# High Humidity in House?



## papakevin (Aug 10, 2015)

View attachment ImageUploadedByHome Repair1439212375.686514.jpg
View attachment ImageUploadedByHome Repair1439212387.074502.jpg


Apologies if this isn't in the correct section, but I could not find a HVAC section. 

This is the second summer we have been in our farm house and this year we have gotten a lot of rain compared to last year. I have also noticed the humidity level in the house is very high - over 60-65% - and seem to be high all the time. 

Last year, the AC unit drained into a floor drain, which then went to the lift station. This made the walkout basement always smell musty. This Fall I capped off the floor drain and had an AC repair guy install a condensation pump before summer hit this year. (See attached photos.) My question:

Is this drain properly installed?  Since the condensation pump has a loop in the clear coil before it goes into the pit for the lift station, does the white pipe need the water trap?  Could this trap be to big, causing the water to not properly drain, allowing the moisture to go back into the home?

I'm looking at other causes as well, but wanted to check on this one first.
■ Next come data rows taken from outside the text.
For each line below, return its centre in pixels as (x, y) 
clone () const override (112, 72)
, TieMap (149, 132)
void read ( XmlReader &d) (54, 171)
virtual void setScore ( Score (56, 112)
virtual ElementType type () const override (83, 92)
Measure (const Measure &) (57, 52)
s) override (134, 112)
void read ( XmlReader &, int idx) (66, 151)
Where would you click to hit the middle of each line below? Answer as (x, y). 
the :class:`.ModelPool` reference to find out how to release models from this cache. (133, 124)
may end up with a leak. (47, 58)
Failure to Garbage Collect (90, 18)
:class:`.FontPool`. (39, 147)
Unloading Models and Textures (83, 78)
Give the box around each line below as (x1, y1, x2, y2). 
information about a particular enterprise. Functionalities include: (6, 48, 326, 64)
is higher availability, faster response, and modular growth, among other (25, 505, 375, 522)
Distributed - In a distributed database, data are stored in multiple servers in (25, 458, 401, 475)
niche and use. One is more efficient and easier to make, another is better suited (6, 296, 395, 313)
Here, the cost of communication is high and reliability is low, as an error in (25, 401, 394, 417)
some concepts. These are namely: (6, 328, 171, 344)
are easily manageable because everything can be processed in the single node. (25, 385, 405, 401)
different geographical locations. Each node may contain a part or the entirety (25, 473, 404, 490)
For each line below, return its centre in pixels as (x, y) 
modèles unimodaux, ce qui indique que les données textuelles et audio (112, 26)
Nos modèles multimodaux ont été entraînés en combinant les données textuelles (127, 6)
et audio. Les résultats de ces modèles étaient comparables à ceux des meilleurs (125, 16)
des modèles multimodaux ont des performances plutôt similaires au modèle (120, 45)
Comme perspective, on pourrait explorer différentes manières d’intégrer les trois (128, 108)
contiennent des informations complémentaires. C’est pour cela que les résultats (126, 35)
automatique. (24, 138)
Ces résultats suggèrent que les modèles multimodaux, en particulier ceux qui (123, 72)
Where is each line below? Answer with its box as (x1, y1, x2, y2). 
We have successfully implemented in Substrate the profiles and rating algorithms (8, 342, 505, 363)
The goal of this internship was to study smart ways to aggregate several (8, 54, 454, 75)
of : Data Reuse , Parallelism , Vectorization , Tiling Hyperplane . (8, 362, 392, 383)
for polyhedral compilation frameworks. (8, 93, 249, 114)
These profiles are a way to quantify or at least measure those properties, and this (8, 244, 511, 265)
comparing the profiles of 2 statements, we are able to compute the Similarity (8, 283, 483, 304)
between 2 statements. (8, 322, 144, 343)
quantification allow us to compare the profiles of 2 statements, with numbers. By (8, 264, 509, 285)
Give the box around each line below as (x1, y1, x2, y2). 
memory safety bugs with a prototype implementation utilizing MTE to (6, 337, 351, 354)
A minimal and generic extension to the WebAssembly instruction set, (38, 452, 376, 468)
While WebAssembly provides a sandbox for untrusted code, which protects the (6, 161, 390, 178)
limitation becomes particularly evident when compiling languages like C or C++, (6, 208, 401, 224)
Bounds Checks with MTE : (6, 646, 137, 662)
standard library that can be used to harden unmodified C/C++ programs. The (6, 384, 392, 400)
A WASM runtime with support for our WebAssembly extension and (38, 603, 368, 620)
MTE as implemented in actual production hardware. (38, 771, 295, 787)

Thanks.


----------



## havasu (Aug 10, 2015)

All the A/C guys I know install an air gap in the condensate line. Seems to me that with all those 90 degree elbows, you are just asking for trouble.


----------



## bud16415 (Aug 10, 2015)

Looks like he built a trap out of elbows. And then the loop of clear tubing is another trap of sorts. I don&#8217;t understand the need for a pump at all being as the lift station is right there so close. I would have put a regular trap like for a sink and then ran the PVC right over and connected it to the lift station. Let gravity  do the work.


----------



## frodo (Aug 10, 2015)

you need to google,   the model number of the bryant  for 

 the units manufactures suggested condensate drain instructions

the trap you have is WAYYYYYYY to deep.  may need a 6'' tall vent also.

your humidity problem could very well be because the bottom of the unit is full of water because of the deep trap.  

with unit running,  pull a panel, and look 

why?  is their a pump when the pit is right their?

the indirect drain is not per code

wrong material,  and it has n't an air gap


what kinda old milsurp goodies you have in that safe?  

electrical outlet needs a cover  LOL


----------



## frodo (Aug 10, 2015)

;;;;;;;;;;;;;;;


----------



## nealtw (Aug 10, 2015)

Up here we have floor drains hooked to sewer and there is a drible valve that keeps the trap full year round


----------



## havasu (Aug 10, 2015)

frodo said:


> what kinda old milsurp goodies you have in that safe?



Damn, what an eagle eye. I looked at that pic for minutes before seeing the safe!


----------



## frodo (Aug 11, 2015)

havasu said:


> Damn, what an eagle eye. I looked at that pic for minutes before seeing the safe!



easy,  I have 2 look just like it


----------



## papakevin (Aug 11, 2015)

Thanks for all the feedback. I will go ahead and Google the model number of the furnace (it's newer, maybe an Evolution model heat pump and AC) to see what they recommend, but will be going to Home Depot to engineer a simple drain configuration with an air gap. 

I am responsible for the pump. I had purchased the pump on Amazon, thinking I did not want to tap into the lift station. When our furnace guy came out to do the install, my wife asked him to hook the pump up per my request. (I was at work at the time.) My assumption was the pump would keep any gases from the lift station from feeding back into the HVAC. Didn't realize the drain would be built like it was with the trap.  Our furnace guy is a great guy who does good work, just concerned the way the drain is configured isn't letting the condensation drain as it should. 

Frodo, two is one and one is none. We had a fox problem with the chickens a while back, so the wife is supportive of having a few items around to handle any issues. Our house is on six acres and in the country. Fortunately I have had a small collection of things and a couple cabinets for thing that go bang.  (Had them even prior to our current Commander and Chief taking office.) It's aways a good idea to be prepared. ;-)


----------



## frodo (Aug 11, 2015)

ac


----------



## HighRoller (Aug 13, 2015)

I have never seen so many elbows with no purpose. Looks like your HVAC guy was just trying to get a good pay out of you.


----------



## papakevin (Apr 24, 2017)

The cause of the high humidity was a very dirty filter.  Since it was a newer heat pump, the filter was huge, very expensive and difficult to inspect.  Apparently when I purchased the house it was due to be replaced and the previous home owner just got reset on the thermostat vs replacing it.


----------



## frodo (Apr 25, 2017)

papakevin said:


> The cause of the high humidity was a very dirty filter.  Since it was a newer heat pump, the filter was huge, very expensive and difficult to inspect.  Apparently when I purchased the house it was due to be replaced and the previous home owner just got reset on the thermostat vs replacing it.



https://www.walmart.com/c/kp/gun-socks

silicon treated socks will keep metal from rusting
they are worth the few bucks.

I have 20 pairs of socks,  lol


----------